Hari masih sangat pagi tapi kesibukan di rumah pak Windu sudah terlihat. Keluarga itu tengah mengatur umbul-umbul, poster dan spanduk di depan rumah mereka. Pak Windu beserta anak, menantu dan cucu nampak sigap bekerja. Pilkades membuat desa nampak meriah hari ini.
“Kita kan mendukung mbak Asih ya, ayah.” Ucap Acik sembari menyeka keringat di keningnya. Pak Windu tersenyum sambil mengikat spanduk di depan pagar.
“Tidak seperti itu anakku.” Ucap Pak Windu.
“Meski kita satu keluarga, tapi masing-masing punya hak untuk memilih calon yang sesuai hari nurani.” lanjutnya.
Acik termangu.
“Kek! Ini taruh dimana?!?” tiba-tiba Aya dan Anna berteriak dari sudut rumah. Mereka tengah menggotong bambu untuk di jadikan penyanggah umbul-umbul. Pak Windu hanya membalas dengan menunjuk sudut pagar.
“Abi mana ya?” tanya pak Windu. Acik belum menjawab ketika Abi muncul dari samping rumah mendekati kedua anaknya.
“Trus Asih mana? kok dari tadi ayah belum melihatnya?”
“Tuh mbak Asih, ayah.” Tunjuk Acik dengan dagunya ke arah Asih yang muncul lalu menempel poster di dinding rumah.

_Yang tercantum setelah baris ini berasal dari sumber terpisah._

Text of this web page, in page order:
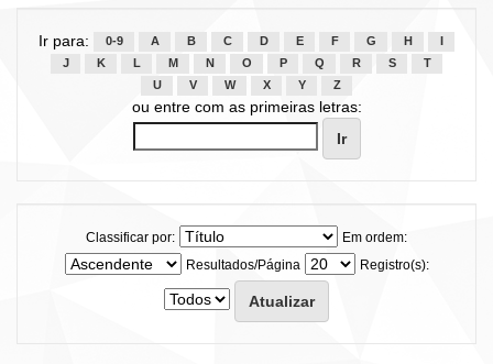
Ir para: 0-9 A B C D E F G H
J
K L M N O P Q R S
T
U
V W X Y Z
ou entre com as primeiras letras:
Classificar por:
Em ordem:
Resultados/Página
Registro(s):
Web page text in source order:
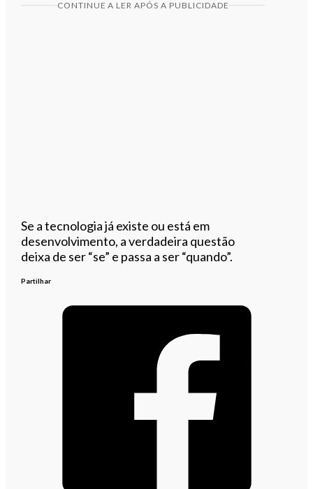
CONTINUE A LER APÓS A PUBLICIDADE
Se a tecnologia já existe ou está em
desenvolvimento, a verdadeira questão
deixa de ser “se” e passa a ser “quando”.
Partilhar

Acik dan Pak Windu terheran-heran ketika melihat wajah dalam poster.
“Mbak Asih, mbak Asih kan ikut mencalonkan diri. Kok yang di pajang foto mas Ibay?” tanya Acik heran sambil mendekat. Dia berdiri di samping Asih, memandangi kakaknya itu menempel poster di sekitar rumah.

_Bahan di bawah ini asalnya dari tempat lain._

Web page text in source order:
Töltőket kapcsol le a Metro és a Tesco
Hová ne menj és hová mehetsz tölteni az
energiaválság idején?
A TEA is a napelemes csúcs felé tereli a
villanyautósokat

“Karena mbak memilih mas Ibay. Mbak yakin mas Ibay calon yang tepat untuk memimpin Rangkat setahun ke depan. Figurnya bisa masuk ke semua lapisan masyarakat, dia juga bijak dan santun dalam bersikap. Sebagai ayah yang lembut, kakak yang melindungi, saudara, adik, anak, semua ada pada diri mas Ibay. Warga juga merasa benar-benar di ayomi oleh sikap beliau. Bukan karena mas Ibay adik ipar maka mbak memilihnya. Mas Ibay memang layak untuk di pilih. Tidak ada calon lain yang pantas memimpin Rangkat selain beliau. Pokoknya jangan kuatir, desa kita akan lebih berkembang di bawah kepemimpinan mas Ibay.”